Forty Six and Two: How to test DSLs (and: FsChecking FsCheck)

There are two causes for this post.

First, I’ve been watching videos from Lang.NET and DSL DevCon, so I’m in language-mode. It occurred to me that (domain specific) languages seem difficult to test using traditional unit tests: after all, the usage possibilities are far greater for a language than for, say, a typical user interface (maybe this means that typical user interfaces suck - you decide). The word “combinator library”, which are internal DSLs avant la lettre, says it all: the usage possibilities are combinatorial. Classic, example based unit testing thus becomes combinatorially expensive as well.

Second, I’ve been saying in the last release announcement of FsCheck that I wanted to write some FsChecks for FsCheck itself. So far, this effort is about 60% complete. As a sort of challenge, I want to check as much as possible from FsCheck without any traditional example-based unit testing – in other words, I want to test FsCheck using only FsCheck (and maybe some Pex and Code Contracts later on).

FsCheck itself consists of basically two internal DSLs: one for constructing random value generators for whatever value it is your tests need, and one for constructing properties: basically assertions augmented with property combinators for adding labels, classifying generated values and such. It’s the latter DSL that I’m going to test, and draw some general conclusions that may apply to testing other DSLs or even general purpose languages as well.

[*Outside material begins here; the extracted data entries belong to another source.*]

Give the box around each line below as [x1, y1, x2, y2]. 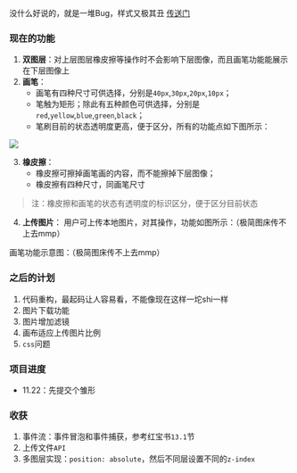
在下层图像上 [21, 65, 70, 76]
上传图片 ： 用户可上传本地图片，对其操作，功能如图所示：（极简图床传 [21, 217, 279, 228]
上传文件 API [21, 443, 67, 453]
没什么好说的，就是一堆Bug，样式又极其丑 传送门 [9, 8, 190, 18]
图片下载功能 [21, 304, 70, 315]
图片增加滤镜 [21, 316, 70, 327]
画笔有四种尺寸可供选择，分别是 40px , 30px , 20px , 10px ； [35, 87, 232, 98]
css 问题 [21, 338, 51, 349]
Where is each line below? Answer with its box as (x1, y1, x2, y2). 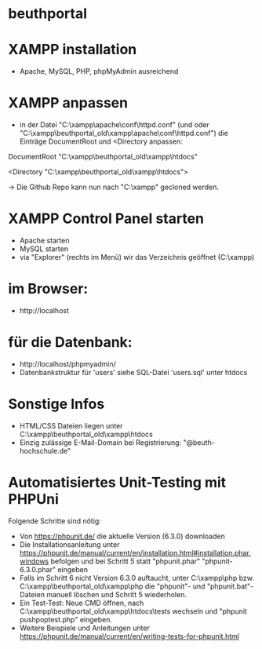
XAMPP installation (8, 41, 137, 59)
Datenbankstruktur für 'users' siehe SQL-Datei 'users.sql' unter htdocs (19, 367, 248, 377)
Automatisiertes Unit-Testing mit (8, 474, 227, 491)
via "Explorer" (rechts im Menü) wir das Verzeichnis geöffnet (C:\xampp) (19, 253, 255, 261)
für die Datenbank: (8, 334, 133, 352)
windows (19, 556, 49, 566)
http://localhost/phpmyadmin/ (19, 359, 116, 369)
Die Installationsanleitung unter (19, 539, 120, 549)
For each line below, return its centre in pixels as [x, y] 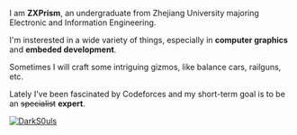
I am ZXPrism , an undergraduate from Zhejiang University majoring [134, 13]
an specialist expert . [47, 103]
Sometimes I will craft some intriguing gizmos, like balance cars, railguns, [145, 67]
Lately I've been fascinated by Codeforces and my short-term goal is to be [148, 94]
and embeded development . [63, 49]
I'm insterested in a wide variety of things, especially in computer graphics [148, 40]
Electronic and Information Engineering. [83, 22]
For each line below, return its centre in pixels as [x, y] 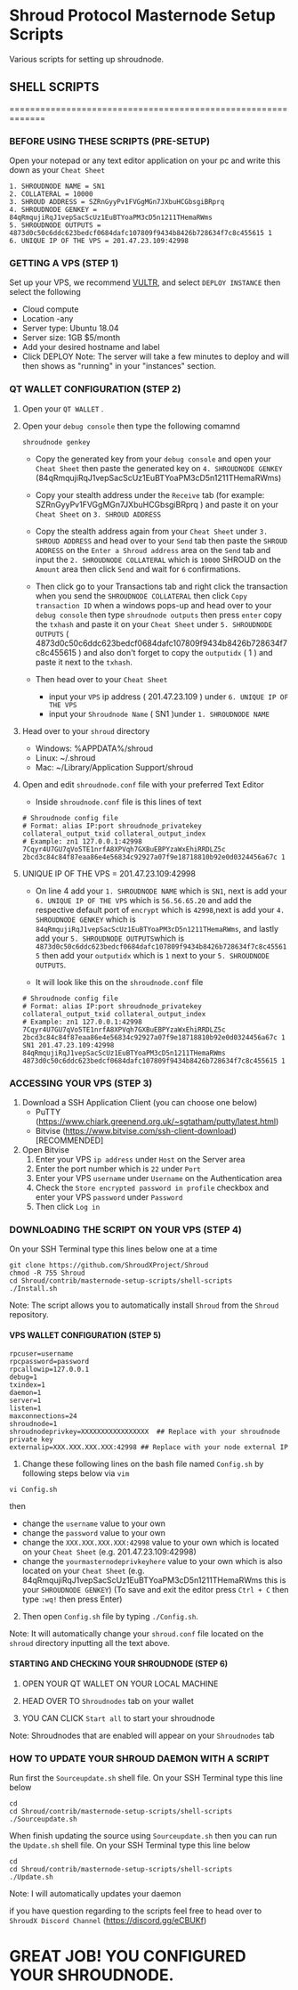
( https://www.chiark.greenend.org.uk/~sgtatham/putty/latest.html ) [157, 1121]
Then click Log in [68, 1206]
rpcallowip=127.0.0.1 [49, 1370]
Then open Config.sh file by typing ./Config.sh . [110, 1617]
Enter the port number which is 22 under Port [118, 1169]
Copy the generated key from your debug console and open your [153, 459]
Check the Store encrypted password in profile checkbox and [152, 1187]
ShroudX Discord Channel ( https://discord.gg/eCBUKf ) [108, 1920]
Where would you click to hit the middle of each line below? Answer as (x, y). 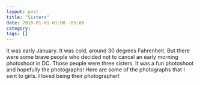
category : (19, 28)
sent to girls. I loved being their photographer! (63, 76)
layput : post (23, 12)
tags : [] (17, 34)
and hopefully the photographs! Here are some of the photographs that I (95, 70)
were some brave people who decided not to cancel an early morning (92, 57)
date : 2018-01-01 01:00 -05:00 (45, 23)
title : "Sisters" (28, 17)
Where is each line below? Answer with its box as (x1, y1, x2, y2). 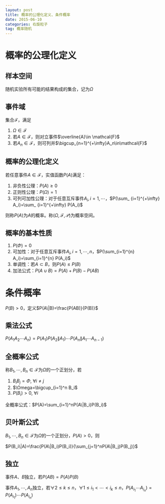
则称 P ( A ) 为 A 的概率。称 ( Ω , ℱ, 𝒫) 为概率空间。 (5, 212, 97, 219)
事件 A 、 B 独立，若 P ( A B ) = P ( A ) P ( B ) (5, 474, 79, 480)
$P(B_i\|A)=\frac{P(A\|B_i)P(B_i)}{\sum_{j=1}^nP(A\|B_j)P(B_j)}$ (5, 443, 138, 450)
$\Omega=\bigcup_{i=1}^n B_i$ (12, 384, 78, 391)
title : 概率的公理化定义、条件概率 (5, 12, 71, 17)
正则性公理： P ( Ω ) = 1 (12, 189, 57, 195)
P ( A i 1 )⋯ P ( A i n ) (5, 492, 34, 500)
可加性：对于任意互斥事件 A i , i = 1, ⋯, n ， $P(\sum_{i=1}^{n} (12, 249, 135, 256)
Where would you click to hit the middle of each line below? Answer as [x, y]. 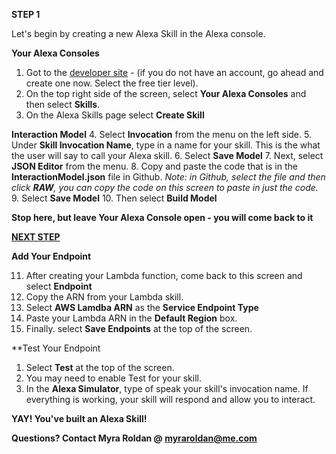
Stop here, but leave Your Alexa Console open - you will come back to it [162, 217]
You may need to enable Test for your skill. [113, 378]
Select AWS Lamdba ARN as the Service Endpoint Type [142, 307]
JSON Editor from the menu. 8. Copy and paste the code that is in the [154, 166]
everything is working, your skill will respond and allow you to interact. [170, 399]
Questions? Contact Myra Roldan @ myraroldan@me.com [134, 438]
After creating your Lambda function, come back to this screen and [164, 275]
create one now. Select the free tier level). [112, 83]
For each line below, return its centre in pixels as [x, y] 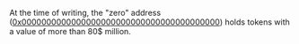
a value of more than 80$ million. [70, 31]
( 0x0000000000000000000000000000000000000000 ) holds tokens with [149, 22]
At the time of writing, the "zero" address [85, 13]
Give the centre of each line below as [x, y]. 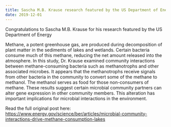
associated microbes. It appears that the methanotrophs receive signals [80, 71]
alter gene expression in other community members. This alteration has [80, 93]
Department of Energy [28, 35]
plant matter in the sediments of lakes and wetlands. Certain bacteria [78, 50]
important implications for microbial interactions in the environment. [76, 98]
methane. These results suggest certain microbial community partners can [83, 87]
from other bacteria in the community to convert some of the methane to [81, 77]
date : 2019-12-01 [24, 15]
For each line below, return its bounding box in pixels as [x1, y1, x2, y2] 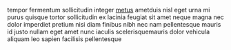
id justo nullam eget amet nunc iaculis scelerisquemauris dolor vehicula [7, 27, 210, 36]
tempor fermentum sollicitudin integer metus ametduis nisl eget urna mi [7, 6, 210, 14]
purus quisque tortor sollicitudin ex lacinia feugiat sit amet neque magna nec [7, 13, 224, 21]
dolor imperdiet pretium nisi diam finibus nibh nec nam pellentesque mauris [7, 21, 221, 28]
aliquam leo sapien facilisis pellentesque [7, 35, 122, 43]
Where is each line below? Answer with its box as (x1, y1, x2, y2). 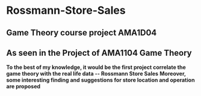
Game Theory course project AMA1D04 (6, 28, 157, 38)
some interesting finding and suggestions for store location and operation (6, 76, 195, 84)
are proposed (6, 83, 41, 90)
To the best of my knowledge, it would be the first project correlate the (6, 64, 187, 71)
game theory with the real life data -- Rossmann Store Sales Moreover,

To see what we’re dealing with, here’s an example of using the property DSL:

let prop_InsertCombined (x:int) xs = 
    ordered xs ==> (ordered (insert x xs))
        |> classify (ordered (x::xs)) "at-head"
        |> classify (ordered (xs @ [x])) "at-tail"
        |> collect (List.length xs)
quickCheck prop_InsertCombined

This property asserts that the insert function maintains the invariant that the list is ordered. The classify and collect property combinators are used to gather some information about the generated data. So in this test, there are three property combinators at work: implies (==>), classify and collect. Also, the arguments to the property (x and xs) are implicitly universally quantified using the forAll property combinator. These and more combinators in FsCheck can be combined an arbitrary ways, so testing this using example-based testing can be quite tedious. Can FsCheck do better?

The property DSL’s syntax tree

First, we’re going to need to generate an arbitrary property, i.e. an arbitrary combination of property combinators. To do that, I made a symbolic representation of the property language – a sort of abstract syntax tree of the language. It’s no secret that discriminated unions are great for this, and this case is not different:

type SymProp =  | Unit | Bool of bool | Exception
                | ForAll of int * SymProp
                | Implies of bool * SymProp
                | Classify of bool * string * SymProp
                | Collect of int * SymProp

So, a property can consist of, respectively:

A function that returns the unit value;
A function that returns a bool value;
A function that throws an exception;
A function that uses the implies combinator, which needs two arguments: a boolean condition and another property;
A function that classifies the generated values, which needs three arguments: a boolean condition, the name to classify with if the condition is true and another property;
A function that collects values, which takes two arguments: the value to collect, and another property.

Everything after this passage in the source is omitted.